Did you get your green palette yet, Boschicka?


----------



## boschicka (Aug 13, 2016)

awickedshape said:


> Did you get your green palette yet, Boschicka?



Yes. Just as pretty as the photos we've seen. I'm extra happy with it b/c it replaces for me the green Burberry shadows I loved but that hurt my eyes.


----------



## awickedshape (Aug 13, 2016)

boschicka said:


> Yes. Just as pretty as the photos we've seen. I'm extra happy with it b/c it replaces for me the green Burberry shadows I loved but that hurt my eyes.



Oh? Hurt your eyes, wow


----------



## TraceyMc (Sep 24, 2016)

Now this is what  Holiday collection should look like , Chanel take note please 
	

	
	
		
		

		
			





Cle de Peau Les Annees Folles Collection for Holiday 2016


----------



## boschicka (Sep 25, 2016)

TraceyMc said:


> Now this is what  Holiday collection should look like , Chanel take note please
> 
> 
> 
> ...



Beautiful packaging but sadly the shadows aren't calling to me.


----------



## awickedshape (Sep 25, 2016)

boschicka said:


> Beautiful packaging buy sadly the shadows aren't calling to me.

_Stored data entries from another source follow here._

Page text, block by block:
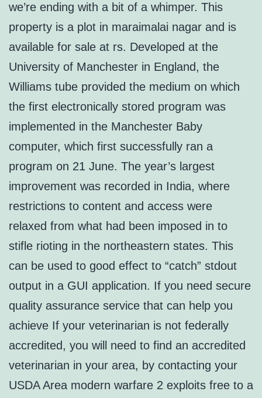
we’re ending with a bit of a whimper. This
property is a plot in maraimalai nagar and is
available for sale at rs. Developed at the
University of Manchester in England, the
Williams tube provided the medium on which
the first electronically stored program was
implemented in the Manchester Baby
computer, which first successfully ran a
program on 21 June. The year’s largest
improvement was recorded in India, where
restrictions to content and access were
relaxed from what had been imposed in to
stifle rioting in the northeastern states. This
can be used to good effect to “catch” stdout
output in a GUI application. If you need secure
quality assurance service that can help you
achieve If your veterinarian is not federally
accredited, you will need to find an accredited
veterinarian in your area, by contacting your
USDA Area modern warfare 2 exploits free to a
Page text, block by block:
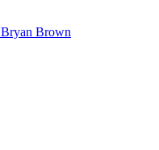
Bryan Brown
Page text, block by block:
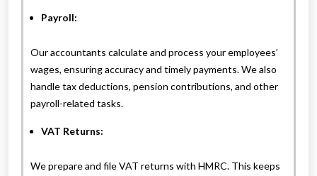
Payroll:
Our accountants calculate and process your employees’
wages, ensuring accuracy and timely payments. We also
handle tax deductions, pension contributions, and other
payroll-related tasks.
VAT Returns:
We prepare and file VAT returns with HMRC. This keeps
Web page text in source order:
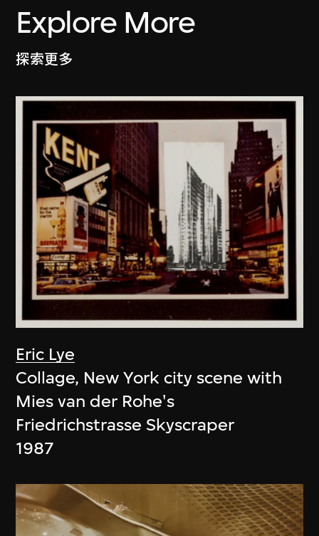
Explore More
探索更多
Eric Lye
Collage, New York city scene with
Mies van der Rohe's
Friedrichstrasse Skyscraper
1987
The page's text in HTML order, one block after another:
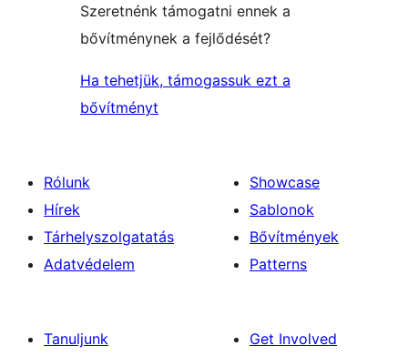
Szeretnénk támogatni ennek a
bővítménynek a fejlődését?
Ha tehetjük, támogassuk ezt a
bővítményt
Rólunk
Hírek
Tárhelyszolgatatás
Adatvédelem
Showcase
Sablonok
Bővítmények
Patterns
Tanuljunk Get Involved
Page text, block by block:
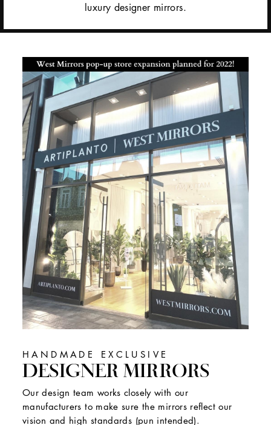
luxury designer mirrors.
HANDMADE EXCLUSIVE
DESIGNER MIRRORS
Our design team works closely with our
manufacturers to make sure the mirrors reflect our
vision and high standards (pun intended).
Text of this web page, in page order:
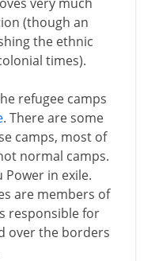
(though an
the ethnic
times).
refugee camps
. There are some
camps, most of
normal camps.
in exile.
are members of
responsible for
over the borders
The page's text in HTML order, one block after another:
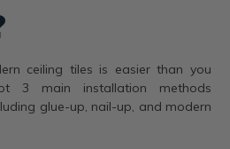
ceiling tiles is easier than you
3 main installation methods
glue-up, nail-up, and modern
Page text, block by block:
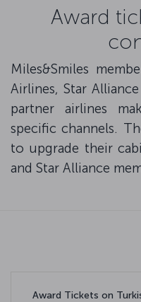
Award
Miles&Smiles
Airlines, Star
partner airlines
specific channels.
to upgrade their
and Star Alliance
Award Tickets on
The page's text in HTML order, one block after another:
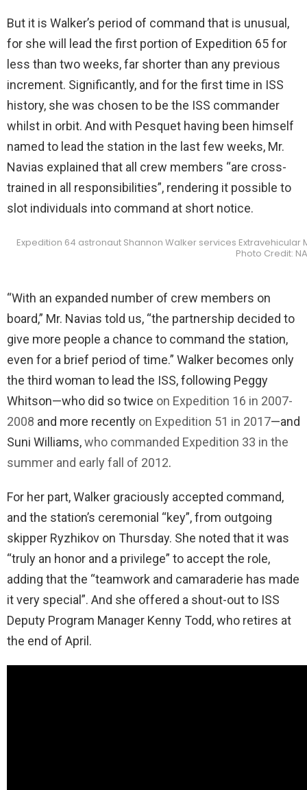
But it is Walker’s period of command that is unusual,
for she will lead the first portion of Expedition 65 for
less than two weeks, far shorter than any previous
increment. Significantly, and for the first time in ISS
history, she was chosen to be the ISS commander
whilst in orbit. And with Pesquet having been himself
named to lead the station in the last few weeks, Mr.
Navias explained that all crew members “are cross-
trained in all responsibilities”, rendering it possible to
slot individuals into command at short notice.
Expedition 64 astronaut Shannon Walker services
Photo Credit:
“With an expanded number of crew members on
board,” Mr. Navias told us, “the partnership decided to
give more people a chance to command the station,
even for a brief period of time.” Walker becomes only
the third woman to lead the ISS, following Peggy
Whitson—who did so twice on Expedition 16 in 2007-
2008 and more recently on Expedition 51 in 2017—and
Suni Williams,who commanded Expedition 33 in the
summer and early fall of 2012.
For her part, Walker graciously accepted command,
and the station’s ceremonial “key”, from outgoing
skipper Ryzhikov on Thursday. She noted that it was
“truly an honor and a privilege” to accept the role,
adding that the “teamwork and camaraderie has made
it very special”. And she offered a shout-out to ISS
Deputy Program Manager Kenny Todd, who retires at
the end of April.
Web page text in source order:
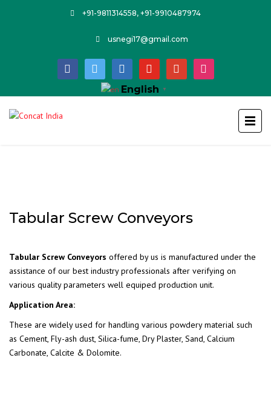
+91-9811314558, +91-9910487974
usnegi17@gmail.com
facebook twitter linkedin youtube google instagram
English ▼
Tabular Screw Conveyors
Tabular Screw Conveyors offered by us is manufactured under the
assistance of our best industry professionals after verifying on
various quality parameters well equiped production unit.
Application Area:
These are widely used for handling various powdery material such
as Cement, Fly-ash dust, Silica-fume, Dry Plaster, Sand, Calcium
Carbonate, Calcite & Dolomite.
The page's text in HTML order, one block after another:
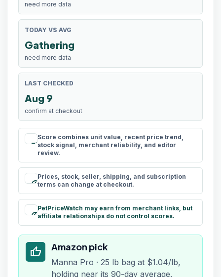
need more data
TODAY VS AVG
Gathering
need more data
LAST CHECKED
Aug 9
confirm at checkout
rule
Score combines unit value, recent price trend,
stock signal, merchant reliability, and editor
review.
schedule
Prices, stock, seller, shipping, and subscription
terms can change at checkout.
paid
PetPriceWatch may earn from merchant links, but
affiliate relationships do not control scores.
thumb_up Amazon pick
Manna Pro · 25 lb bag at $1.04/lb,
holding near its 90-day average.
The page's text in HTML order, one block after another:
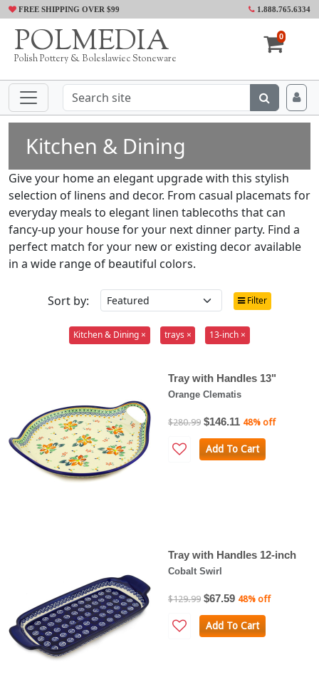
FREE SHIPPING OVER $99 1.888.765.6334
POLMEDIA
Polish Pottery & Boleslawiec Stoneware
0
Kitchen & Dining
Give your home an elegant upgrade with this stylish
selection of linens and decor. From casual placemats for
everyday meals to elegant linen tablecoths that can
fancy-up your house for your next dinner party. Find a
perfect match for your new or existing decor available
in a wide range of beautiful colors.
Sort by: Filter
Kitchen & Dining × trays × 13-inch ×
Tray with Handles 13"
Orange Clematis
$280.99 $146.11 48% off
Add To Cart
Tray with Handles 12-inch
Cobalt Swirl
$129.99 $67.59 48% off
Add To Cart
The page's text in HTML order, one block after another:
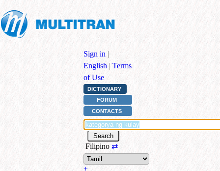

I'm seeing it up. Looks a bit powdery


----------



## fur4elise (Sep 25, 2016)

boschicka said:


> Ha, yes indeed!  I say wait for a coupon code from Saks or somewhere when you're ready to try the shadows.  You have to buy the shadow and the case separately, so they are pricey.


* Hey lady would you and/or [MENTION=95644]awickedshape[/MENTION] (Love that name!) poke me the next time you see a sale code. I have been getting zippo even though I purchased my wedding dress and a few other things last year...and that added up to something...yet I got/get nothing...sale emails yes, but never any codes that can be used on beauty. Please Saks! Take my money! But throw me a bone now & again... Come on!*


----------



## awickedshape (Sep 25, 2016)

fur4elise said:


> * Hey lady would you and/or [MENTION=95644]awickedshape[/MENTION] (Love that name!) poke me the next time you see a sale code. I have been getting zippo even though I purchased my wedding dress and a few other things last year...and that added up to something...yet I got/get nothing...sale emails yes, but never any codes that can be used on beauty. Please Saks! Take my money! But throw me a bone now & again... Come on!*



Will do.
Can't remember...Are you signed up for emails?
They had 20% one day last week but I only saw it in the evening, then I fell asleep on myself, then my online banking was down, then midnight came and my code turned into a pumpkin lol


----------



## boschicka (Sep 25, 2016)

awickedshape said:


> Will do.
> Can't remember...Are you signed up for emails?
> They had 20% one day last week but I only saw it in the evening, then I fell asleep on myself, then my online banking was down, then midnight came and my code turned into a pumpkin lol



Ha, same here.  I always miss the first email with the codes and only see the reminder emails telling me I have 30 seconds to use the codes.  It's frustrating that their codes are usually only good for a day or two.
Also, I often get extra codes, so I'd be happy to share with you, [MENTION=51593]fur4elise[/MENTION].


----------



## JerseyGirl (Sep 25, 2016)

awickedshape said:


> Will do.
> Can't remember...Are you signed up for emails?
> They had 20% one day last week but I only saw it in the evening, then I fell asleep on myself, then my online banking was down, then midnight came and my code turned into a pumpkin lol



Lol... "Fell asleep on myself"... That cracked me up, thank you.


----------



## awickedshape (Sep 25, 2016)

boschicka said:


> Ha, same here.  I always miss the first email with the codes and only see the reminder emails telling me I have 30 seconds to use the codes.  It's frustrating that their codes are usually only good for a day or two.
> Also, I often get extra codes, so I'd be happy to share with you, [MENTION=51593]fur4elise[/MENTION].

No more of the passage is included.